— WHAT YOU HAVE TO DO —
Copy, word for word, the lines below from the one containing "Hello visitor, we" up to and including the one containing "title : 2 –", with pictures left out.

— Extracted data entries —
————

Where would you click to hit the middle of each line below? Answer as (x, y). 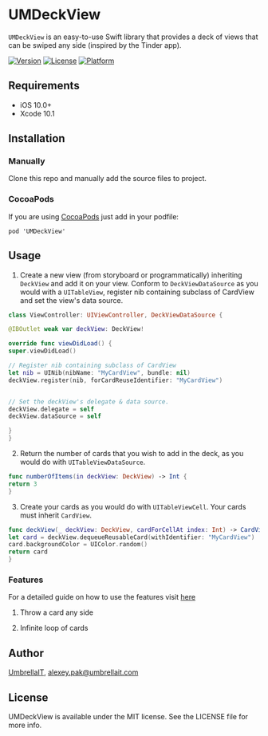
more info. (25, 725)
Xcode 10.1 (37, 113)
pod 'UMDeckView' (37, 231)
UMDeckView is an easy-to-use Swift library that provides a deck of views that (133, 37)
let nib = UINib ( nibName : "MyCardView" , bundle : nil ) (100, 372)
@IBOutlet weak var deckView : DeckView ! (77, 329)
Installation (37, 138)
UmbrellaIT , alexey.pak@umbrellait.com (73, 672)
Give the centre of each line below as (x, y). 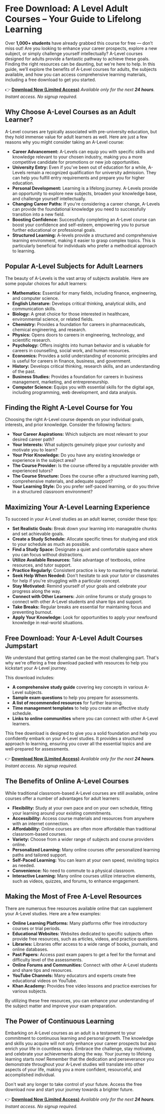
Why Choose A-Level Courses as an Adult (70, 112)
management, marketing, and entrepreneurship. (61, 382)
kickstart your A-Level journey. (36, 668)
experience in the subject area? (44, 460)
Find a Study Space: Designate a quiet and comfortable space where (82, 549)
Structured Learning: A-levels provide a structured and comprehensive (84, 235)
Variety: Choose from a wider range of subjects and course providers (83, 839)
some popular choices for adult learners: (46, 283)
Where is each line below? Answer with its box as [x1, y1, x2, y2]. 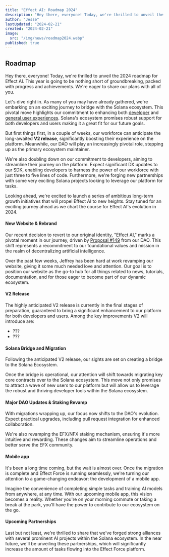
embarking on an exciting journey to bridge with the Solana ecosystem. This [5, 104, 163, 110]
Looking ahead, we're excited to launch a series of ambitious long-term [5, 193, 154, 199]
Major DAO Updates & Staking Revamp [5, 399, 87, 405]
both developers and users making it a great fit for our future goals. [5, 120, 145, 126]
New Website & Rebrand [5, 220, 57, 227]
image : [5, 31, 19, 36]
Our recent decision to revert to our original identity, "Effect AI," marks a [5, 232, 155, 238]
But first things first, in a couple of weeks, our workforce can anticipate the [5, 130, 161, 136]
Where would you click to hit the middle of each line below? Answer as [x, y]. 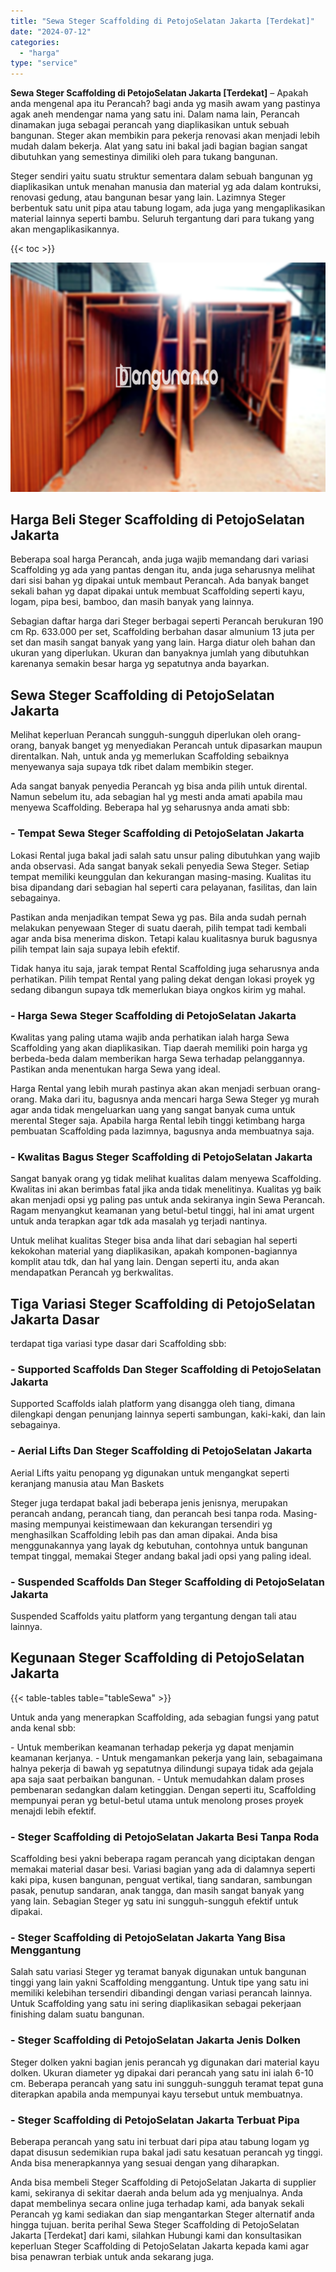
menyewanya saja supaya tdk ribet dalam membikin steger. [132, 767]
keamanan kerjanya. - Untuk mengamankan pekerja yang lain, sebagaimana [166, 1757]
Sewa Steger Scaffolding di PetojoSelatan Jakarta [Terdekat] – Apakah [159, 93]
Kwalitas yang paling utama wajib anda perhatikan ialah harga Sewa [150, 1037]
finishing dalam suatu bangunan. [77, 2014]
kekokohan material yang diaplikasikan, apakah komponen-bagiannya [154, 1251]
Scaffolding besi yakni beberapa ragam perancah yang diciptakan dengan [162, 1858]
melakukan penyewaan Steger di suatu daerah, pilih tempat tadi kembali [158, 927]
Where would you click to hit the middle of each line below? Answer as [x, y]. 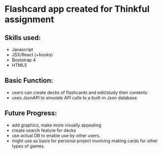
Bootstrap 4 [24, 60]
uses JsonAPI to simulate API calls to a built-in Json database [74, 97]
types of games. [28, 146]
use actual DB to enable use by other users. [56, 135]
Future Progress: [31, 113]
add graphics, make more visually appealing [56, 125]
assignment [30, 19]
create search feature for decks [44, 130]
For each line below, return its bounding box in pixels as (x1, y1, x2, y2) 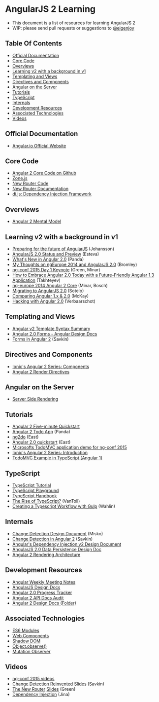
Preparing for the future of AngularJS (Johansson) (12, 246, 115, 252)
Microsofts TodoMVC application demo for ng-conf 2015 (12, 444, 127, 450)
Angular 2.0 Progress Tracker (12, 590, 72, 595)
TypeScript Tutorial (12, 482, 51, 488)
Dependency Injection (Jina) (12, 692, 70, 698)
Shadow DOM (12, 638, 41, 644)
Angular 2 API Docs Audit (12, 594, 64, 600)
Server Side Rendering (12, 396, 59, 402)
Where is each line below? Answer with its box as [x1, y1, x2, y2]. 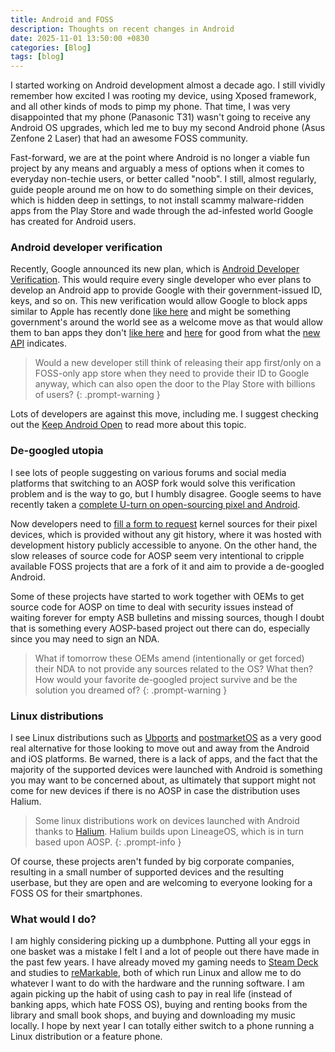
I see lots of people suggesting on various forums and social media [10, 466, 287, 478]
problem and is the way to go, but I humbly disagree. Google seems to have [10, 487, 322, 500]
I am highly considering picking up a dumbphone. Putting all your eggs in [10, 935, 312, 947]
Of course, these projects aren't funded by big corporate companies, [10, 856, 295, 868]
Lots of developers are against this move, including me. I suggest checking [10, 408, 319, 420]
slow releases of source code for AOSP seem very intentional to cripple [10, 549, 305, 561]
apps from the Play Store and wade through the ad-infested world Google [10, 205, 314, 217]
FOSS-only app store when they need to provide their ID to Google [34, 367, 310, 380]
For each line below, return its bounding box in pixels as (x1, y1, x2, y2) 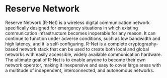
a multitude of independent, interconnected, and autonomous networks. (5, 67, 154, 73)
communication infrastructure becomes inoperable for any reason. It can (5, 30, 156, 36)
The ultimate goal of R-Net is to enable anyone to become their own (5, 56, 146, 62)
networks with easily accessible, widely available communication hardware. (5, 51, 162, 57)
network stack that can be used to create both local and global (19, 46, 149, 52)
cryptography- (128, 40, 158, 46)
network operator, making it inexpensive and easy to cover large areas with (5, 62, 161, 68)
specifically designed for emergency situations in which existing (5, 24, 138, 30)
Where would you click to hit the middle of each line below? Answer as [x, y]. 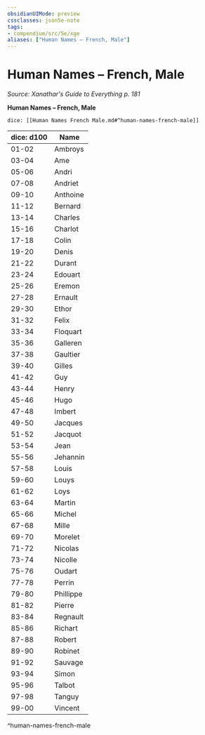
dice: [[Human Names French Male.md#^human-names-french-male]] [103, 121]
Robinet [67, 651]
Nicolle [66, 560]
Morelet [67, 537]
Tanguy [67, 697]
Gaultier [67, 355]
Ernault [66, 298]
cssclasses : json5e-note [44, 20]
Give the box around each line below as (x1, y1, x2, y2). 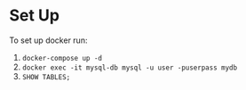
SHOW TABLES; (21, 72, 71, 81)
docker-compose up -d (21, 53, 102, 62)
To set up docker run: (9, 35, 88, 45)
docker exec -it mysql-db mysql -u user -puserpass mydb (21, 63, 238, 72)
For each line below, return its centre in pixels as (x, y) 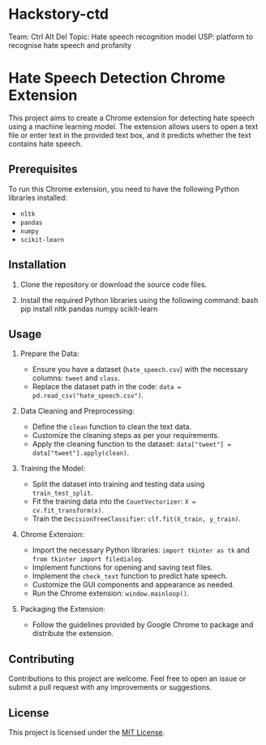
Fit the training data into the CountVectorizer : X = (114, 501)
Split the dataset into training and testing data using (118, 484)
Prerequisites (43, 169)
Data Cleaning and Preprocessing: (77, 411)
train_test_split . (62, 493)
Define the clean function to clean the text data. (112, 427)
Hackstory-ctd (59, 14)
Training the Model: (53, 469)
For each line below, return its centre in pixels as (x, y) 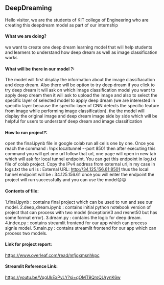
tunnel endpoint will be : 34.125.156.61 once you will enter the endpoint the (80, 175)
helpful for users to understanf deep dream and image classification (74, 121)
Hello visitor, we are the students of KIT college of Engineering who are (77, 20)
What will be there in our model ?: (40, 69)
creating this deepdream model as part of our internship (62, 25)
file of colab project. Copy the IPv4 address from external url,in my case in (80, 164)
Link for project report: (29, 244)
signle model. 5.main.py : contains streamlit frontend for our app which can (81, 228)
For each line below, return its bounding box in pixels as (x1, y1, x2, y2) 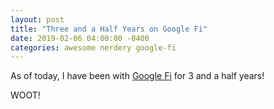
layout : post (10, 14, 65, 25)
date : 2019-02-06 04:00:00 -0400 (10, 33, 150, 43)
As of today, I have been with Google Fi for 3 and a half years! (10, 70, 265, 82)
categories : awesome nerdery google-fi (10, 42, 177, 53)
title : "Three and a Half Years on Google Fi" (10, 24, 208, 34)
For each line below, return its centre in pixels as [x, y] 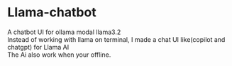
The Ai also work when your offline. [59, 55]
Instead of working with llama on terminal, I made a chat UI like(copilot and [116, 39]
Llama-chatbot [52, 12]
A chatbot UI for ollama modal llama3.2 [64, 32]
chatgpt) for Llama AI [38, 47]
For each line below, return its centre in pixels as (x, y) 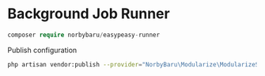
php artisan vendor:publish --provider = (75, 64)
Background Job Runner (89, 14)
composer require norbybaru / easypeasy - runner (83, 35)
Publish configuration (42, 50)
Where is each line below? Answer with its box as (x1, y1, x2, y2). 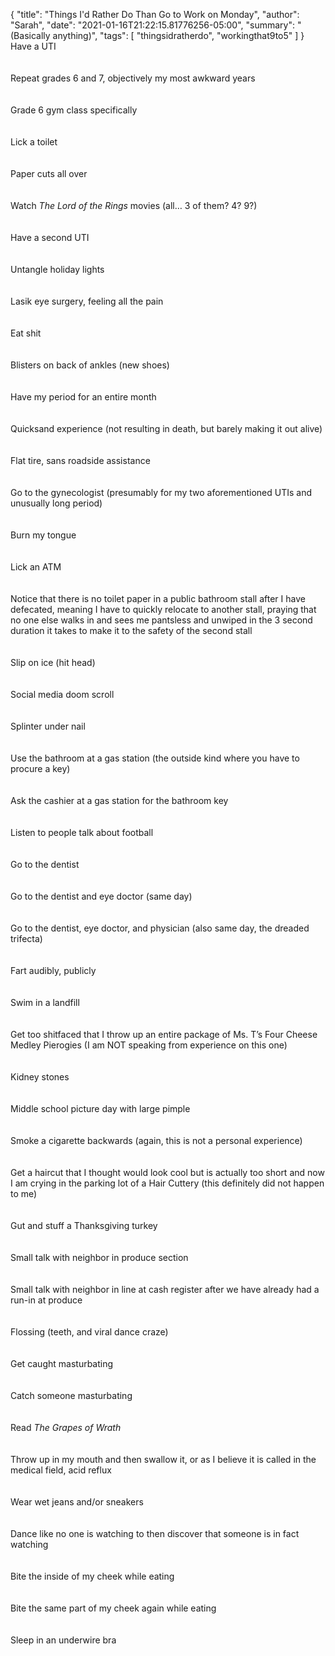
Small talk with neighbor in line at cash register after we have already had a (10, 1284, 320, 1295)
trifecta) (10, 933, 43, 944)
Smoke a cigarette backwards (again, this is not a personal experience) (10, 1135, 303, 1146)
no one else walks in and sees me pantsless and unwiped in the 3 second (10, 614, 313, 626)
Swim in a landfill (10, 997, 80, 1008)
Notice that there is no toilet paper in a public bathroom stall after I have (10, 593, 306, 604)
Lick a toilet (10, 136, 58, 148)
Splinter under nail (10, 720, 86, 732)
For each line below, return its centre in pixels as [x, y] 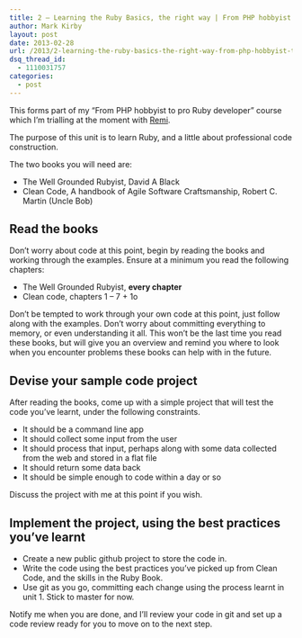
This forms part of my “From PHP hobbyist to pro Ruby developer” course [146, 110]
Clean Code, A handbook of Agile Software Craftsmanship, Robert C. [150, 191]
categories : [31, 76]
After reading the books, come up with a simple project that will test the [142, 402]
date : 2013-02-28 [42, 43]
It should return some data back [81, 468]
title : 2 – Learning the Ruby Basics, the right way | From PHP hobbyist [151, 18]
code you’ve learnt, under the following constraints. [105, 412]
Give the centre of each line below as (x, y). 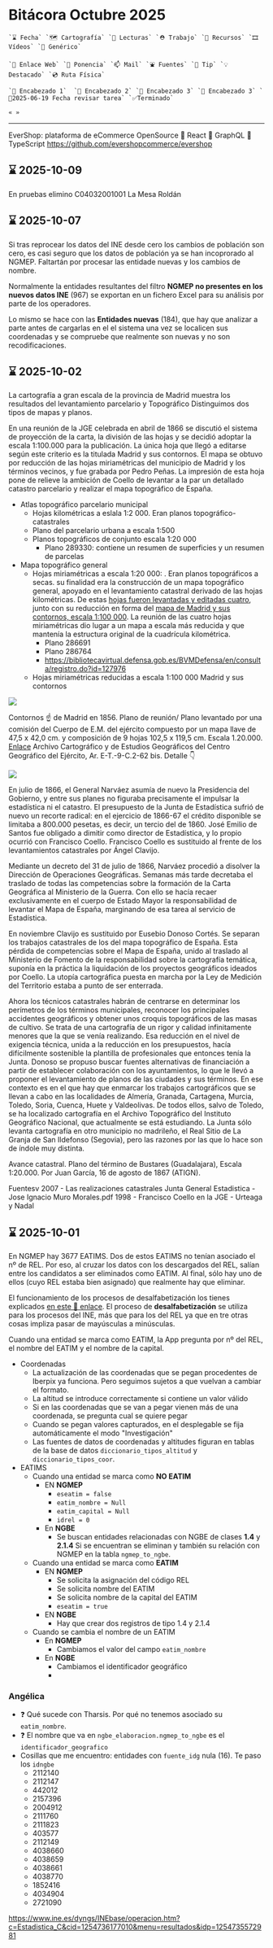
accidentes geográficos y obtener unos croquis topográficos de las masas (133, 1019)
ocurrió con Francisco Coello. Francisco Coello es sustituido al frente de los (135, 842)
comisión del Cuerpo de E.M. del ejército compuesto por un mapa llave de (132, 729)
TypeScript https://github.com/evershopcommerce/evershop (110, 143)
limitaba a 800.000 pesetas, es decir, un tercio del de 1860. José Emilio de (133, 824)
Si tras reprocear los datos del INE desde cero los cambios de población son (136, 244)
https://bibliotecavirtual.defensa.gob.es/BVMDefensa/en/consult (153, 660)
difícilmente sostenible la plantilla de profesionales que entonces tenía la (130, 1053)

————

— TASK ANSWER —
Hello visitor, we are the students of KIT college of Engineering who are (77, 20)
What will be there in our model ?: (40, 69)
creating this deepdream model as part of our internship (62, 25)
file of colab project. Copy the IPv4 address from external url,in my case in (80, 164)
Link for project report: (29, 244)
signle model. 5.main.py : contains streamlit frontend for our app which can (81, 228)
For each line below, return its bounding box in pixels as (x1, y1, x2, y2) 
layout : post (10, 14, 65, 25)
date : 2019-02-06 04:00:00 -0400 (10, 33, 150, 43)
As of today, I have been with Google Fi for 3 and a half years! (10, 70, 265, 82)
categories : awesome nerdery google-fi (10, 42, 177, 53)
title : "Three and a Half Years on Google Fi" (10, 24, 208, 34)
For each line below, return its centre in pixels as [x, y] 
The Ai also work when your offline. [59, 55]
Instead of working with llama on terminal, I made a chat UI like(copilot and [116, 39]
Llama-chatbot [52, 12]
A chatbot UI for ollama modal llama3.2 [64, 32]
chatgpt) for Llama AI [38, 47]
For each line below, return its centre in pixels as (x, y) 
php artisan vendor:publish --provider = (75, 64)
Background Job Runner (89, 14)
composer require norbybaru / easypeasy - runner (83, 35)
Publish configuration (42, 50)
Where is each line below? Answer with its box as (x1, y1, x2, y2). 
Small talk with neighbor in line at cash register after we have already had a (10, 1284, 320, 1295)
trifecta) (10, 933, 43, 944)
Smoke a cigarette backwards (again, this is not a personal experience) (10, 1135, 303, 1146)
no one else walks in and sees me pantsless and unwiped in the 3 second (10, 614, 313, 626)
Swim in a landfill (10, 997, 80, 1008)
Notice that there is no toilet paper in a public bathroom stall after I have (10, 593, 306, 604)
Lick a toilet (10, 136, 58, 148)
Splinter under nail (10, 720, 86, 732)
For each line below, return its centre in pixels as [x, y] 
This forms part of my “From PHP hobbyist to pro Ruby developer” course [146, 110]
Clean Code, A handbook of Agile Software Craftsmanship, Robert C. [150, 191]
categories : [31, 76]
After reading the books, come up with a simple project that will test the [142, 402]
date : 2013-02-28 [42, 43]
It should return some data back [81, 468]
title : 2 – Learning the Ruby Basics, the right way | From PHP hobbyist [151, 18]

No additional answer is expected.